Below is the summary of the CPU implementation of sloth256-189. For detailed comments and explanations, please refer to Documentation.md
sqrt_mod_256_189/square_mod_256_189
comes in three "flavours":
#if detected(__ADX__)
x86_64 assembly-assisted code path, executed on processors with ADX
ISA extension.
Field element is represented as 4 64-bit limbs. Amount of limb
multiplication operations is 4*4+5.
#elif __SIZEOF_INT128__-0==16
Any 64-bit platform with compiler that supports __int128 type, such
as contemporary gcc or clang, but not Microsoft C.
Field element is represented as 5 limbs, 1st is 52- and the rest are
51-bit values. Amount of limb multiplication operations is 5*5+5.
#else
Fallback for everything else. Presumably most suitable for OpenCL.
Field element is represented as 10 limbs holding 26-bit values
[with the last one being 22 bits]. Amount of limb multiplication
operations is 10*10+10. Sensible to vectorize on 32-bit platforms.
#endif
Above-mentioned amounts of limb multiplication operations don't directly
translate to performance, but can be used as crude first-order
approximations. The actual choice is governed rather by underlying
hardware capabilities. On related note in GPU context. For example, even
if clang allows you to generate LLVM assembly for 5-limb code with
--target=spir
, it doesn't mean that it's optimal choice for specific
GPU [if any]. As additional unlisted data point, on CUDA we'll be
looking at 8*8+10.
As far as sqrt operation goes, all three code paths follow the same pattern:
raise input to ((2**256-189)+1)/4'th power [with dedicated addition chain]

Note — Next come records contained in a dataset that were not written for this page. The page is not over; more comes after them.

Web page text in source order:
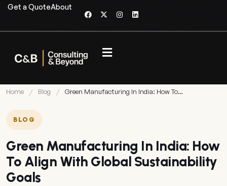
Get a QuoteAbout
Home / Blog / Green Manufacturing In India: How To…
BLOG
Green Manufacturing In India: How
To Align With Global Sustainability
Goals

square the result and compare to the input
conditionally negate the result accordingly
Inverse operation, squaring, is:
square the input
conditionally negate the result if input was odd
Individual field multiplication is performed approximately as following:
uint512 temp = a * b
temp = lo256(temp) + hi256(temp)*189
temp = lo256(temp) + hi8(temp)*189
return lo256(temp) + hi1(temp)*189
"Approximately" refers to the fact that in sparse representations
lo256()
and hi256()
are not exact, nor explicit in the
implementation.
ADX code path is selected at run time. For testing purposes assembly
support can be suppressed with --features no-asm
at cargo command
line. Otherwise build.rs
adds assembly.S
or
cpu/win64/mod256-189-x86_64.asm
to build sequence depending on whether
one uses a non-Microsoft or Microsoft compiler. In former case the
assembly.S
makes further choice among cpu/coff
(used by MinGW), cpu/elf
(used
by Linux, *BSD, Solaris) or cpu/mach-o
(used by MacOS) executable formats.
The assembly modules are generated from single Perl script,
src/mod256-189-x86_64.pl
, by executing src/refresh.sh
on a system
with Perl. It's assumed that universal build-time dependency on Perl is
undesired. Most notably Perl is not customarily installed on Windows.
Otherwise, this step could be moved to build.rs
, in which case one
would remove all subdirectories in src
and have build.rs
recreate
the assembly modules during the build phase.